The problem psychologists have with The Principle of PCT is obvious; PCT
suggests that psychologists have missed the point of behavior completely;
it suggests that their whole science is based on the wrong idea; the
idea that perception controls, informs or causes behavior. That is,
psychological science is based on a cause-effect model of behavior.
Psychologists don't think of cause-effect as a model that might be
wrong, however; they think of it as an axiom that must be assumed if
there is to be a science of psychology at all. PCT shows that cause-effect
is a model, not an axiom; and it shows that this model is wrong.
Psychologists who get this implication of the Principle of PCT will
find it quit an unpleasant discovery: so The Principle is despised and
rejected.

Even psychologists who don't get the idea that _control of perception_ is
fundamentally different than _caused by perception_ notice problems
with PCT right off the bat; PCT doesn't try to explain conventional data;
PCT research differs substantially from most conventional research, mainly
because it has a different aim (to measure the variables involved in control
rather than to determine the effect of independent on dependent variables,
whether they are involved in control or not).

So psychologists (and all other behavioral and cognitive scientists for
that matter) are not going to cozy up to PCT until they are ready to
turn their backs on everything that they have learned to respect as
_great behavioral science_ over the last century and start all over again,
looking at behavior through a new pair of glasses which reveal that
behavior is in fact (not in theory) a process of controlling perceptual
input variables.

Given the huge investment that academia has in conventional behavioral
and cognitive science -- textbooks, professors, lab equipment, students,
etc. -- I think it's highly unlikely that much acceptance of PCT
principles will come from within that institution. PCT has to develop
outside of academia; if enough good work is done outside of the academia,
we might eventually get noticed by those on the inside. But I'm afraid that
even then it will still be years -- decades -- before behavioral and
cognitive scientists work under the assumption that behavior is the control
of perception.

That's why I love CSGNet so much; people like you are the only colleagues
I have and its really nice to be able to get together electronically to
discuss this stuff. It would be even nicer if you were just down the hall
at the Living Control Systems Institute -- but this will do for now.

Best

Rick

[Hans Blom, 960416]

(Bruce Gregory 960415.1405)

PCT is the answer!

What was the question?

Question: How is it possible that organisms in general, and human
beings in particular, behave as if they were autonomous entities
acting to achieve their own goals? (See Rick Marken's elegant
arguments in _Mind Readings_.)

Let me rephrase the question as I understand it, discarding the "as
if", because anything can be made into an "as if" analogy:

1) We observe entities ("organisms in general, and human beings in
particular"); 2) We observe that these organisms are autonomous (that
is, achieve their own goals); 3) We want to know why these organisms
are autonomous.

I cannot quarrel with 1, but I do with 2. It has been established to
my satisfaction (and yours, I assume) that in the PCT hierarchy ("PCT
is the answer!") a) goals at the highest level are fixed and b) goals
at lower levels are co-determined by the environment. Any simulation
of a hierarchical control system will demonstrate this. Thus there
are no goals that an organism can call "its own" in any meaningful
way. This makes "observation" 2 an (incorrect) interpretation rather
than an observation. Organisms, viewed as hierarchical control
systems, of course do achieve goals (this trivially follows when we
view organisms as control systems), but hardly "their own" goals. So
how "autonomous" is an organism? This makes 3 a meaningless question,
notwithstanding whoever's elegant arguments ;-).
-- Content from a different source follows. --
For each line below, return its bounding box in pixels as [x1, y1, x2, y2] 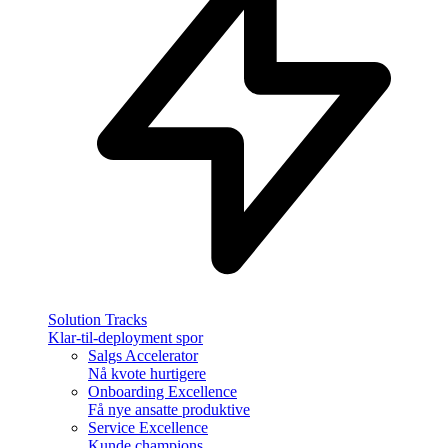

I can as easily ask the question that is the negative of yours:

Question: How is it possible that organisms in general, and human
beings in particular, show behavior that is so easy to predict and
so easy to manipulate by external means? (See Rick Marken's elegant
arguments in _Mind Readings_.)

Withhold food for a while, and a rat (or a human) will eat as soon as
given the opportunity. Withhold water for a while, and (s)he will
drink as soon as the opportunity arises. Etcetera.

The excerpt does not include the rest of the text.